Wie gesagt, Jetway hat eine ganze Serie von Mainboards - man kann die Anzahl der Ethernet-Ports, seriellen Schnittstellen, Video-Ausgänge und den Stromanschluss (12V oder ATX) fast beliebig kombinieren. Eine Liste der Mainboards findest Du hier: https://www.jetwaycomputer.com/Intel.html.

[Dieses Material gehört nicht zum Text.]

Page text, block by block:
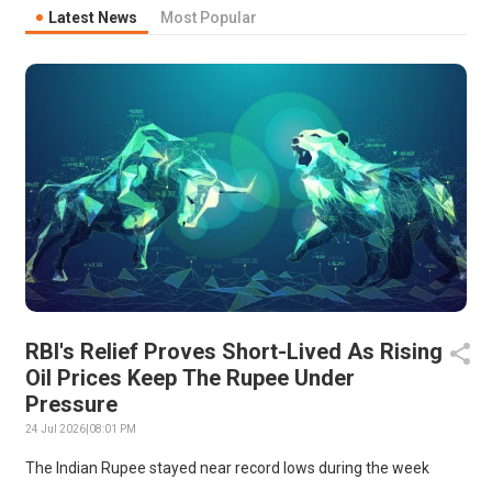
Latest News Most Popular
RBI's Relief Proves Short-Lived As Rising
Oil Prices Keep The Rupee Under
Pressure
24 Jul 2026 08:01 PM
The Indian Rupee stayed near record lows during the week
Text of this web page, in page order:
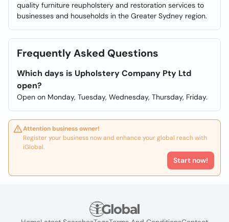
quality furniture reupholstery and restoration services to
businesses and households in the Greater Sydney region.
Frequently Asked Questions
Which days is Upholstery Company Pty Ltd
open?
Open on Monday, Tuesday, Wednesday, Thursday, Friday.
Attention business owner!
Register your business now and enhance your global reach with
iGlobal.
Start now!
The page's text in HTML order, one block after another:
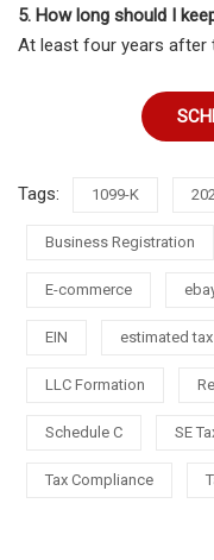
5. How long should I
At least four years after
Tags: 1099-K
Business Registration
E-commerce
EIN estimated tax
LLC Formation
Schedule C SE
Tax Compliance
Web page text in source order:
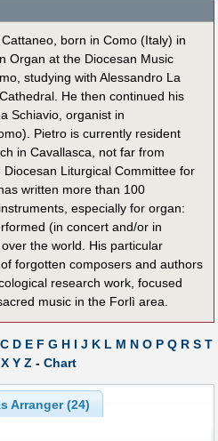
born in Como (Italy) in
Organ at the Diocesan Music
studying with Alessandro La
He then continued his
Schiavio, organist in
Pietro is currently resident
in Cavallasca, not far from
Liturgical Committee for
written more than 100
especially for organ:
(in concert and/or in
the world. His particular
forgotten composers and authors
research work, focused
music in the Forlì area.
C D E F G H I J K L M N O P Q R S T
X Y Z- Chart
Arranger (24)
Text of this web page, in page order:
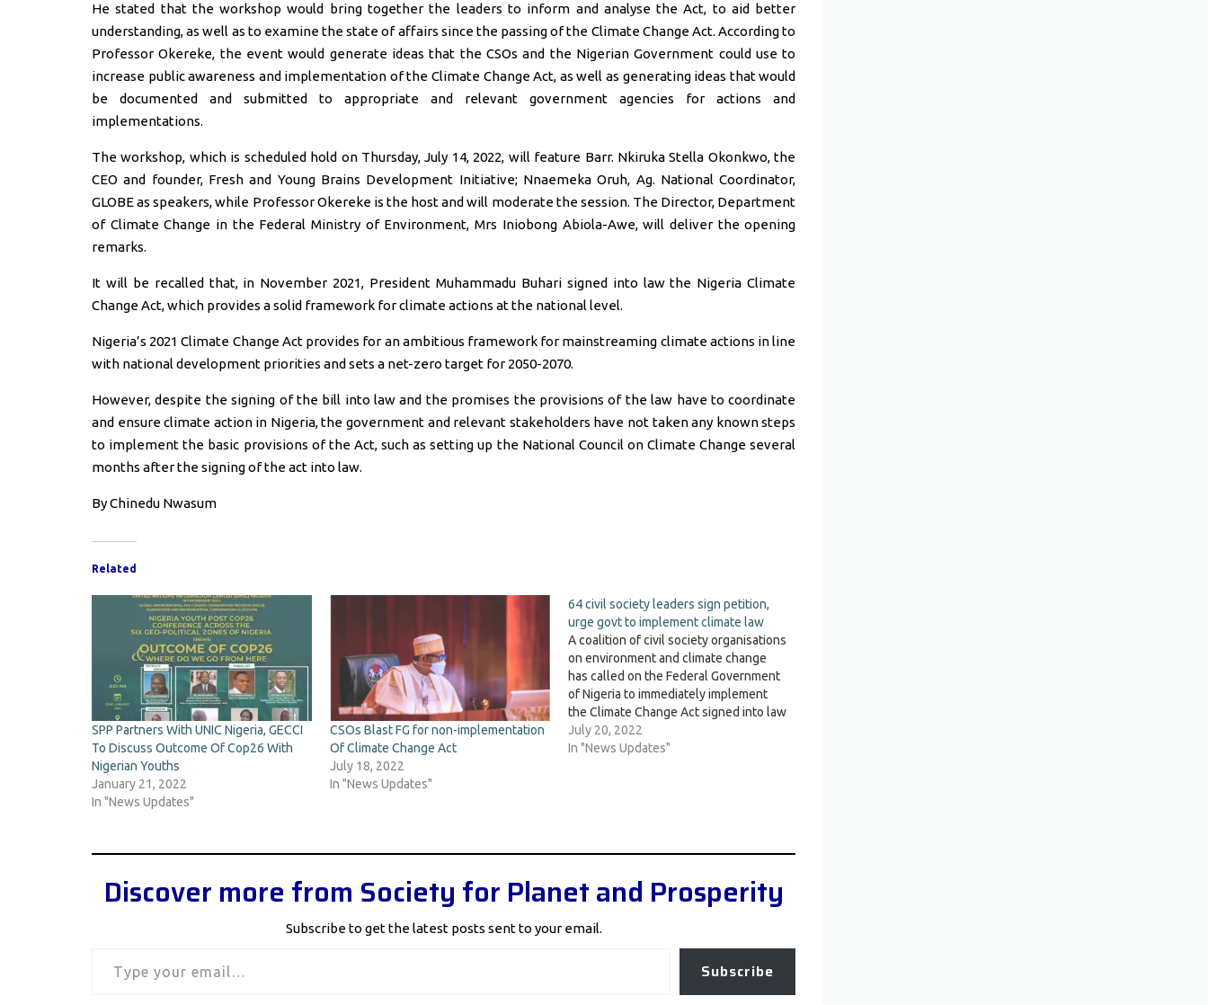
He stated that the workshop would bring together the leaders to inform and analyse the Act, to aid better
understanding, as well as to examine the state of affairs since the passing of the Climate Change Act. According to
Professor Okereke, the event would generate ideas that the CSOs and the Nigerian Government could use to
increase public awareness and implementation of the Climate Change Act, as well as generating ideas that would
be documented and submitted to appropriate and relevant government agencies for actions and
implementations.
The workshop, which is scheduled hold on Thursday, July 14, 2022, will feature Barr. Nkiruka Stella Okonkwo, the
CEO and founder, Fresh and Young Brains Development Initiative; Nnaemeka Oruh, Ag. National Coordinator,
GLOBE as speakers, while Professor Okereke is the host and will moderate the session. The Director, Department
of Climate Change in the Federal Ministry of Environment, Mrs Iniobong Abiola-Awe, will deliver the opening
remarks.
It will be recalled that, in November 2021, President Muhammadu Buhari signed into law the Nigeria Climate
Change Act, which provides a solid framework for climate actions at the national level.
Nigeria’s 2021 Climate Change Act provides for an ambitious framework for mainstreaming climate actions in line
with national development priorities and sets a net-zero target for 2050-2070.
However, despite the signing of the bill into law and the promises the provisions of the law have to coordinate
and ensure climate action in Nigeria, the government and relevant stakeholders have not taken any known steps
to implement the basic provisions of the Act, such as setting up the National Council on Climate Change several
months after the signing of the act into law.
By Chinedu Nwasum
Related
SPP Partners With UNIC Nigeria, GECCI
To Discuss Outcome Of Cop26 With
Nigerian Youths
January 21, 2022
In "News Updates"
CSOs Blast FG for non-implementation
Of Climate Change Act
July 18, 2022
In "News Updates"
64 civil society leaders sign petition,
urge govt to implement climate law
A coalition of civil society organisations
on environment and climate change
has called on the Federal Government
of Nigeria to immediately implement
the Climate Change Act signed into law
by President Muhammadu Buhari since
November 2021. The group, in a
July 20, 2022
In "News Updates"
Discover more from Society for Planet and Prosperity
Subscribe to get the latest posts sent to your email.
Subscribe

Zum Preis: die Jetway ITX-Mainboards mit Atom/Celeron Prozessor kosten alle um 200 Euro. In der Tat nicht ganz billig - andererseits sind Prozessor und Kühlkörper schon dabei - und: es ist industrial-Qualität. Deshalb auch die sehr langen Support-Zeiträume. Für mich war damals wichtig: ITX-Format, 4 GBit/s-Ethernet-Ports, kein Lüfter, sehr geringer Stromverbrauch, Gentoo Linux 64 Bit muss gut und stabil laufen. Ich hatte recht lange gesucht und Anbieter verglichen - und bin dann beim NF9HB gelandet. 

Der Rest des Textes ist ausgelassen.